This change makes it easier to understand the problem, but it doesn't change the result, which is true for a set of sequential 1 * 10^12 integers that aren't padded in this way:

0

6

46

426

1435

55123

230105

2873680

63725050

640899375

0060833473

53442421828

372859331893

The point? The differing length of the integers between 0 and 1 * 10^12 needs to be taken into account. So the number of threes in the set of integers between 0 and 1 * 10^12 is 1 * 10^12 (height) times 12 (width) divided by 10 (isolate any single digit) divided by two (to account for the missing digits in the upper left of the martix as shown above).

Guest Apr 11, 2017

#19**0 **

You still did not address the question of "Guest #13". That is, if this method works for the total number of 3's from 1 to 1,000, which comes to 300 threes, and from 1 to 10,000, which comes to 4,000 threes(of which there is no doubt, since both have been counted by computer programs), then why is it different for the total number of 3's from 1 to 10^12?

Guest Apr 11, 2017

#21**+1 **

1. The matrix is not a square matrix, its length is 10^{12} and its width is 12.

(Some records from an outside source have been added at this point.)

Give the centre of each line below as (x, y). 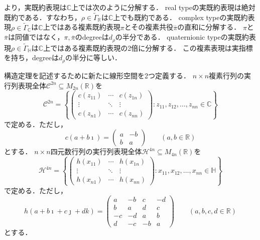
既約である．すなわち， (43, 17)
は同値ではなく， (36, 37)
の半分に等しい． (94, 57)
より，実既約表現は (35, 7)
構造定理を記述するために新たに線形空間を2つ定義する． (97, 75)
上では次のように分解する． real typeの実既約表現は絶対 (163, 7)
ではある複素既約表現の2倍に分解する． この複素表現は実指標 (152, 47)
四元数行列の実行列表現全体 (96, 151)
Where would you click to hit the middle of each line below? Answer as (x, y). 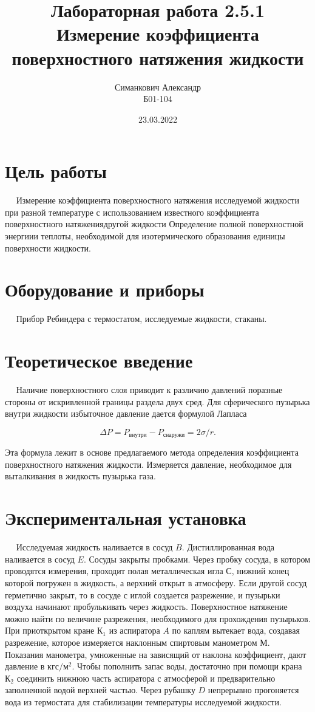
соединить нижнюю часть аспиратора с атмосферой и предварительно (146, 678)
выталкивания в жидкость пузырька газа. (80, 476)
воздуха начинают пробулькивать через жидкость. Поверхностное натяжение (146, 607)
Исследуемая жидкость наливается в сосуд (94, 547)
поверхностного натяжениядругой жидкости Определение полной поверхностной (154, 224)
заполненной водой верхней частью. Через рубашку (100, 690)
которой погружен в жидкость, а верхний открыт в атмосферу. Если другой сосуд (156, 582)
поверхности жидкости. (48, 248)
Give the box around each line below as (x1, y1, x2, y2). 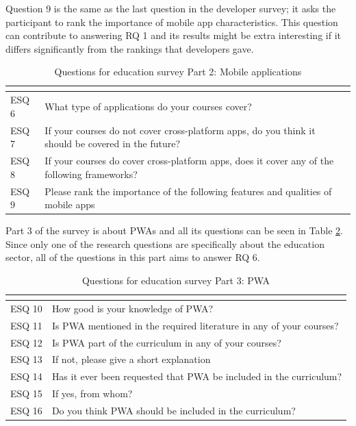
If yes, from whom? (51, 386, 133, 401)
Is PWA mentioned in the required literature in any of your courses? (51, 318, 339, 332)
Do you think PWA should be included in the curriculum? (51, 403, 296, 417)
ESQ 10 (10, 301, 42, 315)
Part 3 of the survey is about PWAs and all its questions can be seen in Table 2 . (5, 223, 343, 238)
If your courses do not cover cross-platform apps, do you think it (44, 123, 316, 137)
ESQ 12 (10, 335, 42, 349)
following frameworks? (44, 166, 138, 181)
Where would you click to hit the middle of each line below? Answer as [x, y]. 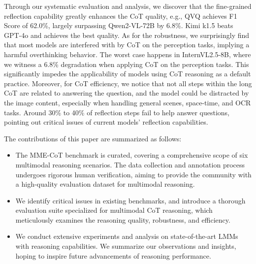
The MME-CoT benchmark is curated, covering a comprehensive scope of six [132, 155]
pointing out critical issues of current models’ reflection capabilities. [106, 122]
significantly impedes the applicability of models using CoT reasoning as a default [128, 74]
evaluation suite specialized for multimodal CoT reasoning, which [114, 210]
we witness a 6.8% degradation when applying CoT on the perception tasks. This [127, 64]
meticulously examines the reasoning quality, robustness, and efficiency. [123, 219]
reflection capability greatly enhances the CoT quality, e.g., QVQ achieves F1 [121, 16]
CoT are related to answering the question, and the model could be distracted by [127, 93]
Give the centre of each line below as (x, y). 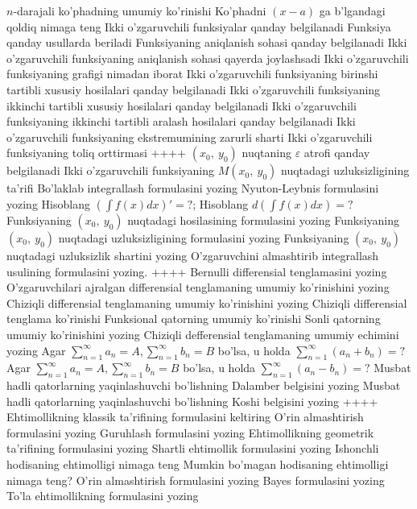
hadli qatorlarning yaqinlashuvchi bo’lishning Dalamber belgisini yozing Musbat (204, 385)
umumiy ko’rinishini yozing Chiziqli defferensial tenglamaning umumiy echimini (203, 334)
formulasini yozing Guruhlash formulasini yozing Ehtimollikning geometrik (190, 432)
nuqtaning (266, 153)
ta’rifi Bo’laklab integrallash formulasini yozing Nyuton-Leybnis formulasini (193, 188)
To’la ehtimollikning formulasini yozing (103, 496)
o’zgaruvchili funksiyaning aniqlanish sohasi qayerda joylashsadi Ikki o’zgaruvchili (208, 58)
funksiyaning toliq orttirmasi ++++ (97, 153)
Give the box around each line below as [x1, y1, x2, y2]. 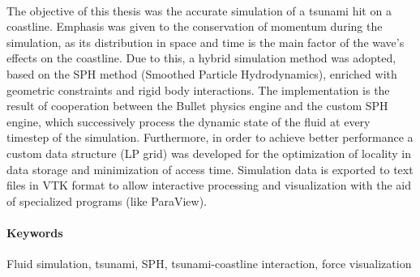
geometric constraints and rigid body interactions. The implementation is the [6, 81, 390, 98]
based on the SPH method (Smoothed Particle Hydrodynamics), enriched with [6, 65, 397, 82]
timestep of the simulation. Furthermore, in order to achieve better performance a [6, 129, 414, 146]
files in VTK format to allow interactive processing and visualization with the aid [6, 177, 411, 194]
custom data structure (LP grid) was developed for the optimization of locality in [6, 144, 411, 161]
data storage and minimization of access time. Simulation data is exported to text [6, 160, 414, 177]
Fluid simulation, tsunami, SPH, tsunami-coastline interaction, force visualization [6, 255, 412, 272]
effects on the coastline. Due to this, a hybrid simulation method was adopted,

2. In my solution i HAD to count those zeroes (in the second one. In the first one i just used them to show we can look at it as a set of combinations)

3. You keep claimimg that the zeroes i added are exactly one half of the digits. Your calculation is wrong, because you are assuming A TON of things you think are right. I calculated it, and the number of added zeroes is less than 1/100 of all of the digits (after the zeroes were added)

Ehrlich
Apr 11, 2017

#23**0 **

You're right -- I became enamored of my simple model and overlooked something important about the set of integers {0 , 1 * 10^12-1}, which is that (unlike my model) nearly all of of them are 12 digits long.

Granted its limitations, a Python model shows perfect correspondence with the idea that the total number of '3' digits in the set {0,1 * 10^12-1} is equal to 1 * 10^12 (height) * 12 (width) / 10 (isolate a single digit) = 12 * 10^11

A general rule can be written for any chosen upper bound m:

t = (log(m)/log(10)) * m / 10

t = number of occurrences of a single digit in the set {1,9}

This rule doesn't work for zero, for a reason I haven't figured out.

Guest Apr 11, 2017

edited by
Guest
Apr 11, 2017

edited by Guest Apr 11, 2017

edited by Guest Apr 11, 2017

edited by Guest Apr 11, 2017

edited by Guest Apr 11, 2017

#11**+1 **

That sounds right and thereby settles the answer to this question as: 6 x 10^11 threes !!.

Guest Apr 9, 2017

#13**+1 **

If the method used for the number of 3's between 1 and 1,000 and between 1 and 10,000 is exactly the same as between 1 and 10^12, which everybody agrees that it is 300, and 4,000 threes respectively, without dividing by 2, then what is so special about the number of 3's between 1 and 10^12????. Some rigorous explanation is needed!!!.

Guest Apr 10, 2017

#14

#15**+1 **

What do you NOT understand from my solution? tell me and ill explain it further

Ehrlich
Apr 10, 2017

#17**+2 **

I don't have any great insights to offer! I agree the total number of 3s is 12*10^11.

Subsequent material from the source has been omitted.